If you haven’t read Doomberg’s “Diesel for Dinner”, it’s more frightening than a salmonella-laced undercooked chicken (you cannot reference Doomberg and not make a chicken joke… it’s a rule).

TL;DR – their team illustrates the fact that we're increasingly using food resources (corn and soybeans) for alternative fuel sources (gasoline and diesel). This is becoming increasingly more important during our current food crisis, and (in our view) should be viewed as another government virtue signal and (in their view) is possibly a large-scale government cover-up.

You should go read that piece and then come back to this chart because we wanted to see exactly how US crops have shifted over time.

Given the context from above, no huge surprise here.

Today, 40% of corn and 30% of soybean production in the U.S. is for fuel. Another 36% of corn production is used for animal feed.

Corn may have seen a small decrease in terms of total % of acreage planted, but the total acreage planted of all crops increased from 242 million to 250 million acres from 2007 to 2021. So the total % decrease of 2% was less meaningful from a yield perspective (from 91.1 million acres in 2007 to 90.3 million acres in 2021).

Soybeans for the win. From 2007 to 2021, the crop saw an increase from 26% of total acreage to 34%, which amounts to an increase of 22.5 million acres, from 62.8 to 85.3 million acres.

Why does this matter?

Because the increase in fuel-based plants acreage (corn and soybeans) has to come from somewhere, and that somewhere was wheat. Down to 19% from 24%, wheat is one of those crops that we actually still need a lot of to like, eat. And given the current state of geopolitics, with two of the top five wheat exporters in the world currently engaged in a war, it seems like an inopportune time to be decreasing the yield on a crop that the world desperately needs.

Too bad we can’t eat diesel, eh?

Tech’s Bloodbath continues…

Written by our buddy and ex-colleague, Eric Adomowsky, who runs The Report newsletter, a few bullets on the deteriorating state of venture-backed portfolio companies:

  • “According to Phil Haslett from EquityZen, the number of people and groups trying to unload their start-up shares doubled in Q1 from late last year.

  • He also added that the share prices of some billion-dollar startups — unicorns — have dived 22% to 44% in recent months.

  • Meanwhile, PitchBook said that in Q1, venture funding in the country fell 8% from a year earlier to $71 billion.

  • Layoffs.fyi, which monitors layoffs, noted that at least 55 tech companies have announced layoffs or shut down since the beginning of the year — compared with just 25 this time last year.

  • Adding to the uncertainties, IPOs — the main way startups cash out — plunged 80% from a year ago.

  • Just last week, Cameo, On Deck, and MainStreet all shed at least 20% of their employees.

  • Meanwhile, Fast (a payments startup) and Halcyon Health (an online health care provider) abruptly shut down in the last month.

  • And Instacart slashed its valuation to $24 billion in March from $40 billion last year.”

These highlights are added context to tech’s broader public sector selloff which will likely lead to a wave of layoffs at some of these larger firms.

Bitcoin in 401(k)s?

One of the earliest pieces we ever wrote covered Passive Investing Flows, and how these flows, coupled with market cap weighted index funds, place an indiscriminate bid in the market for the assets being bought.

Meaning, that with passive investing (predominately mutual funds and target date funds), new flows in drive price up and flows out, drive price down.
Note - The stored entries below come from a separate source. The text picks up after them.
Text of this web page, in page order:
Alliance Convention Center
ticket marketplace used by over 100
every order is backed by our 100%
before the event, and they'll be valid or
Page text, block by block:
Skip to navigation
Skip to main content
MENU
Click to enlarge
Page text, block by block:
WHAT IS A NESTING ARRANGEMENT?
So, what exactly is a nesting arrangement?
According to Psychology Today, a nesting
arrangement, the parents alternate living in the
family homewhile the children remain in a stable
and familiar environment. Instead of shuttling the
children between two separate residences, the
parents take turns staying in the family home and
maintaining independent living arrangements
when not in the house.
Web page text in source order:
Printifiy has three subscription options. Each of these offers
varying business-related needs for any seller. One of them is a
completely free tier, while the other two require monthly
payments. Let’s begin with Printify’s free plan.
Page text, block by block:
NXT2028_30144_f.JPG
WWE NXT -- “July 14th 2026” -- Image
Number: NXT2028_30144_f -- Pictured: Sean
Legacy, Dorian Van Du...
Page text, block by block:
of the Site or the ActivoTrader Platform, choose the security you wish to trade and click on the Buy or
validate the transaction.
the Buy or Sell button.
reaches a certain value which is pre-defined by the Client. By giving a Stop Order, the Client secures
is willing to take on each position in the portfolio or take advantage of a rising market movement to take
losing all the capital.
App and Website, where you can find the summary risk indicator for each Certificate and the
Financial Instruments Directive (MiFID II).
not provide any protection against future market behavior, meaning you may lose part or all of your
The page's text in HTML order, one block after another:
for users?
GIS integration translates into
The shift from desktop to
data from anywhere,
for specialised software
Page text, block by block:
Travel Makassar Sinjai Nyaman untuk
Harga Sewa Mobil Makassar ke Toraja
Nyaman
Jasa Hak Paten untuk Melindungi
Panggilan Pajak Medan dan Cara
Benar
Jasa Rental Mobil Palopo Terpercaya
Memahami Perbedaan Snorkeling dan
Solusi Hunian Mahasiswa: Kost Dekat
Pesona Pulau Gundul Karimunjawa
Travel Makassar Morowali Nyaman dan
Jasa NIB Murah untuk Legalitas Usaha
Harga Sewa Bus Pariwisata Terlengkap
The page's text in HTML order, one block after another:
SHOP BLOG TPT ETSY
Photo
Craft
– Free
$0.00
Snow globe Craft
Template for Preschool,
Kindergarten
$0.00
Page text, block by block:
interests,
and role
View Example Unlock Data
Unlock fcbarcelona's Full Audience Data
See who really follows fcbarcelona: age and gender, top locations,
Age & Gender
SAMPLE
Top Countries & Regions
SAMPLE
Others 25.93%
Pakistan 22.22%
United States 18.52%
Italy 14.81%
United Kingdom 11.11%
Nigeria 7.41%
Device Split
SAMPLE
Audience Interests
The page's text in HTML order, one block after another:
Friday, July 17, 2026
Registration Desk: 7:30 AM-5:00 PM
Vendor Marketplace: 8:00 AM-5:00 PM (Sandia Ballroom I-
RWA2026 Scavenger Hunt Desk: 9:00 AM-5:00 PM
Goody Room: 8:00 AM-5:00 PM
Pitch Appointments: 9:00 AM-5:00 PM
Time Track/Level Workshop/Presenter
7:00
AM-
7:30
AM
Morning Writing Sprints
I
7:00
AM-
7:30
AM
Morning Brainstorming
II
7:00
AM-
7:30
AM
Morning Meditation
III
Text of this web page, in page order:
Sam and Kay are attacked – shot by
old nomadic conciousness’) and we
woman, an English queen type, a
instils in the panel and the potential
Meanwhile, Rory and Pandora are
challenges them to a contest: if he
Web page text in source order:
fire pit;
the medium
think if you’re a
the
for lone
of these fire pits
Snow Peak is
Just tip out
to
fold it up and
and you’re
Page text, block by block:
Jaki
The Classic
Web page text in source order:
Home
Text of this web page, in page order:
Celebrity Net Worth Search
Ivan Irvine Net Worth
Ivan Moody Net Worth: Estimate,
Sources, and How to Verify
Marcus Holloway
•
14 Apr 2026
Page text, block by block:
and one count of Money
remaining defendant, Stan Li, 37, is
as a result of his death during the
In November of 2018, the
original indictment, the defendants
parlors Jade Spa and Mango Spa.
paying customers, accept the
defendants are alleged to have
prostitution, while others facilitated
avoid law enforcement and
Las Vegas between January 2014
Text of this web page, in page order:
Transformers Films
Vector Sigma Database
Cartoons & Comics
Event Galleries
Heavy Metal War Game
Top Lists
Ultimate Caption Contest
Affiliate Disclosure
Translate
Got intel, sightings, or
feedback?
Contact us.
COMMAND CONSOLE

Over the last few decades, there have been substantially more new flows in, driving prices up, because when the fund administrator receives new flows, they don’t care about the price of the underlying stock (or other assets), they simply buy new shares. That’s passive.
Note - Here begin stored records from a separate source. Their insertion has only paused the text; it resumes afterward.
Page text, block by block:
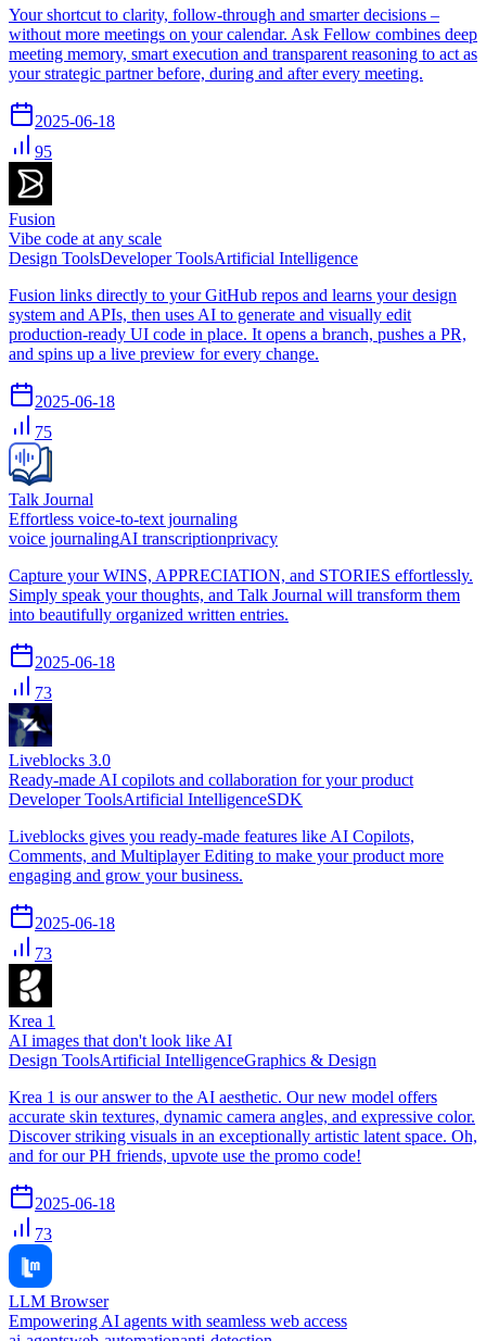
Your shortcut to clarity, follow-through and smarter decisions –
without more meetings on your calendar. Ask Fellow combines deep
meeting memory, smart execution and transparent reasoning to act as
your strategic partner before, during and after every meeting.
2025-06-18
95
Fusion
Vibe code at any scale
Design ToolsDeveloper ToolsArtificial Intelligence
Fusion links directly to your GitHub repos and learns your design
system and APIs, then uses AI to generate and visually edit
production-ready UI code in place. It opens a branch, pushes a PR,
and spins up a live preview for every change.
2025-06-18
75
Talk Journal
Effortless voice-to-text journaling
voice journalingAI transcriptionprivacy
Capture your WINS, APPRECIATION, and STORIES effortlessly.
Simply speak your thoughts, and Talk Journal will transform them
into beautifully organized written entries.
2025-06-18
73
Liveblocks 3.0
Ready-made AI copilots and collaboration for your product
Developer ToolsArtificial IntelligenceSDK
Liveblocks gives you ready-made features like AI Copilots,
Comments, and Multiplayer Editing to make your product more
engaging and grow your business.
2025-06-18
73
Krea 1
AI images that don't look like AI
Design ToolsArtificial IntelligenceGraphics & Design
Krea 1 is our answer to the AI aesthetic. Our new model offers
accurate skin textures, dynamic camera angles, and expressive color.
Discover striking visuals in an exceptionally artistic latent space. Oh,
and for our PH friends, upvote use the promo code!
2025-06-18
73
LLM Browser
Empowering AI agents with seamless web access

Then you have market cap weighted indexes, which most of the passive inflows get placed into. A market cap weighted index is just that, an index fund that’s weighted with stocks based on the size of the company. Apple, being the largest publicly traded company in these indexes, therefore receives the largest share of new inflows.

The reason I’m bringing all this up is that Fidelity (the largest retirement plan administrator in the U.S.) announced they’ll begin allowing purchases of Bitcoin (not crypto, only Bitcoin) in 401(k) plans.

There are a lot of rabbit holes I could go down here, but I’ll just say this: for a very long time, companies that made it into an index, like the S&P 500, saw HUGE amounts of value created for shareholders, not necessarily because the company was run well, but because of the above explanation of passive + market cap weighted indices.

If you can get your company listed in an index, then on some level, you’ll have a consistent buyer (target date funds and all other passive investments) for your stock. That’s an oversimplification, but directionally correct. This is why the story a few years back of Tesla being included in the S&P 500 was such a big deal.

Enter Bitcoin.

Getting added as a 401(k) investment option is a HUGE first step. Most workers in the U.S. set their investment options once a year at most (probably reallocate every five years or so), and so once they’re set, that’s it.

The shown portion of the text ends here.